What you are asked to do
Down to the last line, transcribe the records verbatim and exclude the images.

Records excerpted from a collection:
■ ■ ■ ■ ■ ■ ■

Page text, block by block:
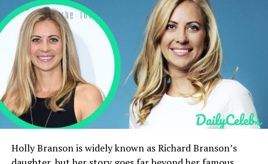
Early Internships and Professional
Development of Mary Julia Koch
Reporting Career at The New York Sun
Freelance Writing and Expanding Influence
The Wall Street Journa
Public Appearances and Media Recognition
Lifestyle and Personal Identity
What is Mary Julia Koch’s Net Worth?
Holly Branson is widely known as Richard Branson’s
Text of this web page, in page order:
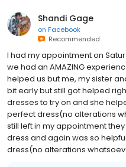
Shandi Gage
on Facebook
Recommended
I had my appointment on
we had an AMAZING
helped us but me, my sister
bit early but still got helped
dresses to try on and she
perfect dress(no alterations
still left in my appointment
dress and again was so
dress(no alterations
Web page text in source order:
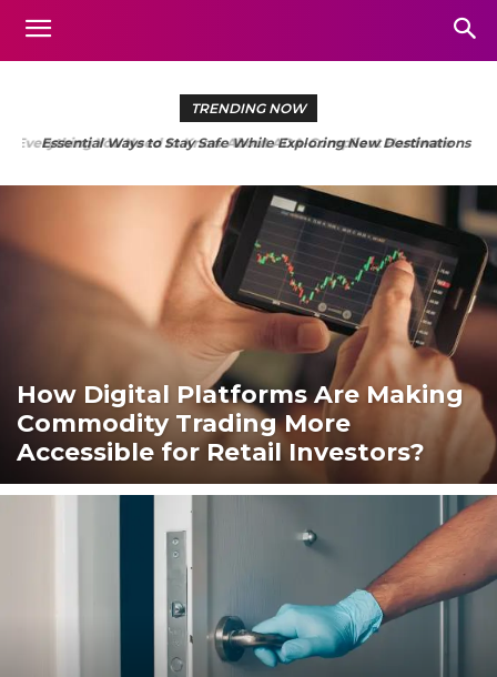
TRENDING NOW
Essential Ways to Stay Safe While Exploring New Destinations
How Digital Platforms Are Making
Commodity Trading More
Accessible for Retail Investors?
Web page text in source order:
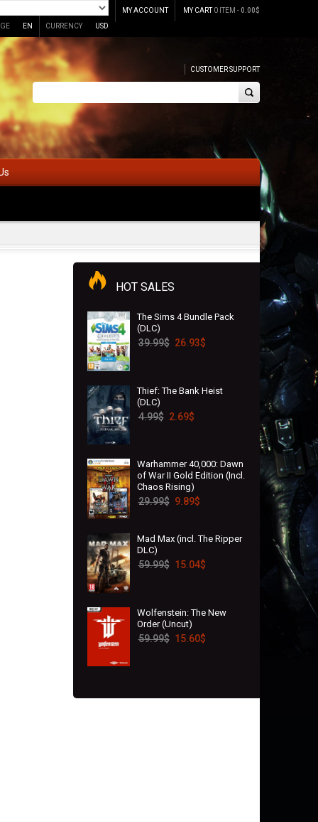
MY CART0 ITEM -0.00$
MY ACCOUNT
EN CURRENCY USD
CUSTOMER SUPPORT
HOT SALES
The Sims 4 Bundle Pack
(DLC)
39.99$ 26.93$
Thief: The Bank Heist
(DLC)
4.99$ 2.69$
Warhammer 40,000: Dawn
of War II Gold Edition (Incl.
Chaos Rising)
29.99$ 9.89$
Mad Max (incl. The Ripper
DLC)
59.99$ 15.04$
Wolfenstein: The New
Order (Uncut)
59.99$ 15.60$
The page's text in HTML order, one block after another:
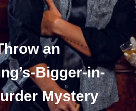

■ ■ ■ ■ ■ ■ ■

Solved problem
Page text, block by block:
Early Internships and Professional
Development of Mary Julia Koch
Reporting Career at The New York Sun
Freelance Writing and Expanding Influence
The Wall Street Journa
Public Appearances and Media Recognition
Lifestyle and Personal Identity
What is Mary Julia Koch’s Net Worth?
Holly Branson is widely known as Richard Branson’s
Text of this web page, in page order:
Shandi Gage
on Facebook
Recommended
I had my appointment on
we had an AMAZING
helped us but me, my sister
bit early but still got helped
dresses to try on and she
perfect dress(no alterations
still left in my appointment
dress and again was so
dress(no alterations
Web page text in source order:
TRENDING NOW
Essential Ways to Stay Safe While Exploring New Destinations
How Digital Platforms Are Making
Commodity Trading More
Accessible for Retail Investors?
Web page text in source order:
MY CART0 ITEM -0.00$
MY ACCOUNT
EN CURRENCY USD
CUSTOMER SUPPORT
HOT SALES
The Sims 4 Bundle Pack
(DLC)
39.99$ 26.93$
Thief: The Bank Heist
(DLC)
4.99$ 2.69$
Warhammer 40,000: Dawn
of War II Gold Edition (Incl.
Chaos Rising)
29.99$ 9.89$
Mad Max (incl. The Ripper
DLC)
59.99$ 15.04$
Wolfenstein: The New
Order (Uncut)
59.99$ 15.60$
The page's text in HTML order, one block after another:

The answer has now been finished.